# Sandpiper 8 Dinghy



## kwaltersmi (Aug 14, 2006)

I just picked up a little Sandpiper 8 dinghy for $150. I couldn't pass it up for that price.

Does anyone else have one of these? Are they miserable to row? I'm hoping it's at least easier to row than my 8' Quicksilver PVC inflatable.


----------



## RandyonR3 (Oct 2, 2005)

I bought on of those a few years ago at the boat show. What I was supprised about was its life.. When not un use, I kept it bottom-side-up on the dock... The material borke down in just a few mounths and it fell apart.. I ended up sending it off in the trash can...
The cost wasnt that much but I though it should last more than one season... If you keep it outside, keep it covered.......


----------



## AjariBonten (Sep 7, 2007)

What is it made of that would deteriorate that quickly? Cardboard? Your dock isn't close to any leaky nuke plants, is it Randy?

That's just seems bizarre to me. 

Fred


----------



## kwaltersmi (Aug 14, 2006)

They are made of "ABS Plastic" with a foam core. I'm surprised too, because during the bit of research I did, most sources seemed to list "durable" as an attribute.


----------



## sailingdog (Mar 19, 2006)

It probably rows better than an inflatable, since it is a rigid dinghy and less energy is lost to the flexing of the boat. The material may not be well UV-stabilized, so covering the dinghy is probably a good and cheap precaution to take.


----------



## rperret (Apr 11, 2003)

sailingdog said:


> It probably rows better than an inflatable, since it is a rigid dinghy and less energy is lost to the flexing of the boat. The material may not be well UV-stabilized, so covering the dinghy is probably a good and cheap precaution to take.

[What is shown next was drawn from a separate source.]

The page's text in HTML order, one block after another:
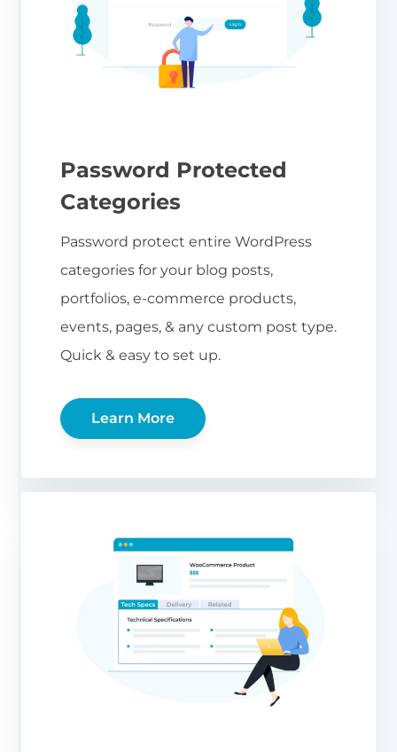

Yes, I researched these boats a while back and someone had also mentioned that it lacked good UV stabilization - in fact I recall speaking to someone at the company and they recommended keeping it covered when not in use....


----------



## TSOJOURNER (Dec 16, 1999)

Well im glad i spend my money on a used Avon. I was going to buy one of these and was still considering it, but not now. 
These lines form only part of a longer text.